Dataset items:
_ _ _ _ _

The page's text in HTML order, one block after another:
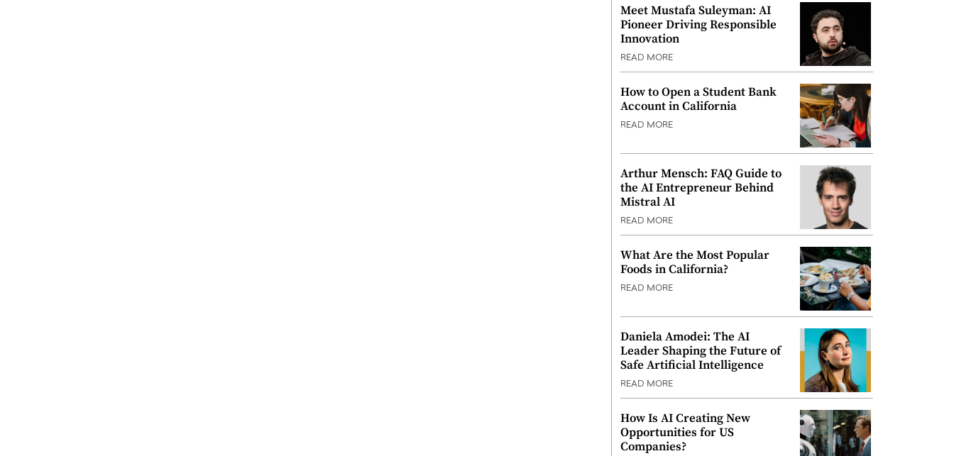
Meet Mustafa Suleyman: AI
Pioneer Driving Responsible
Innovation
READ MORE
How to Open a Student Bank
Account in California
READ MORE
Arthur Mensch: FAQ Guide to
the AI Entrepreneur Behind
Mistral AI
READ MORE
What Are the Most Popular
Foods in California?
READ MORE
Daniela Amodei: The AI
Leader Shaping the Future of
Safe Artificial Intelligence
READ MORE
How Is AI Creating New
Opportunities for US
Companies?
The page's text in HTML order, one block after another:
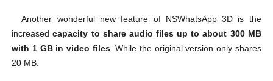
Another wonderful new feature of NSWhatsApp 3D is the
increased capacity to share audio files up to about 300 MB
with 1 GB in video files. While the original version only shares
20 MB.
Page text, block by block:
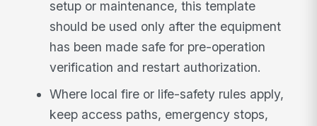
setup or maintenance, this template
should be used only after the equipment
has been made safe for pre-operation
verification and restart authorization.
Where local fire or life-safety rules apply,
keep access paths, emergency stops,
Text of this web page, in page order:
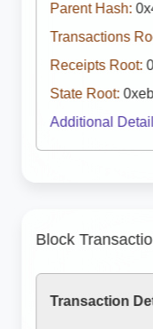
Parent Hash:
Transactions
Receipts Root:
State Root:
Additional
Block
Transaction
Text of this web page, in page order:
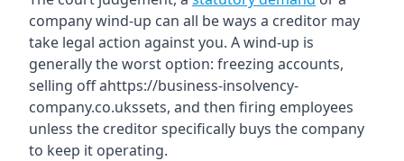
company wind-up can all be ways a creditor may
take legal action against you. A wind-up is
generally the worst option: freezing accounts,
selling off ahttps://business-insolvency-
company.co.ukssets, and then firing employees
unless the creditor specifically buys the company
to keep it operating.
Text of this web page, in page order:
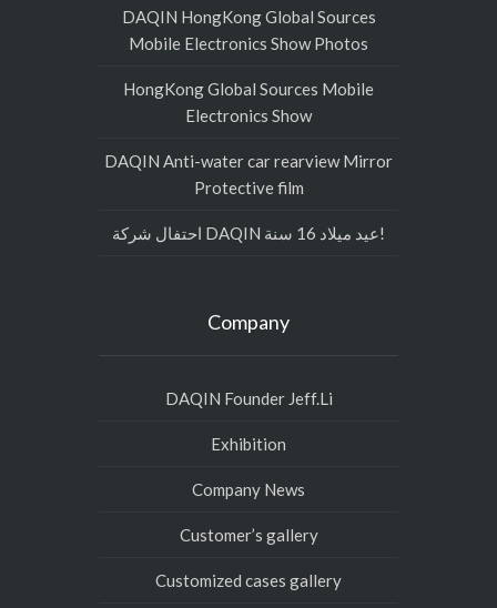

_ _ _ _ _

◆ **Prompt**: Could every entry be restated word for word, pictures excluded?

◆ **Response for this exercise**:
The page's text in HTML order, one block after another:
Meet Mustafa Suleyman: AI
Pioneer Driving Responsible
Innovation
READ MORE
How to Open a Student Bank
Account in California
READ MORE
Arthur Mensch: FAQ Guide to
the AI Entrepreneur Behind
Mistral AI
READ MORE
What Are the Most Popular
Foods in California?
READ MORE
Daniela Amodei: The AI
Leader Shaping the Future of
Safe Artificial Intelligence
READ MORE
How Is AI Creating New
Opportunities for US
Companies?
The page's text in HTML order, one block after another:
Another wonderful new feature of NSWhatsApp 3D is the
increased capacity to share audio files up to about 300 MB
with 1 GB in video files. While the original version only shares
20 MB.
Page text, block by block:
setup or maintenance, this template
should be used only after the equipment
has been made safe for pre-operation
verification and restart authorization.
Where local fire or life-safety rules apply,
keep access paths, emergency stops,
Text of this web page, in page order:
Parent Hash:
Transactions
Receipts Root:
State Root:
Additional
Block
Transaction
Text of this web page, in page order:
company wind-up can all be ways a creditor may
take legal action against you. A wind-up is
generally the worst option: freezing accounts,
selling off ahttps://business-insolvency-
company.co.ukssets, and then firing employees
unless the creditor specifically buys the company
to keep it operating.
Text of this web page, in page order:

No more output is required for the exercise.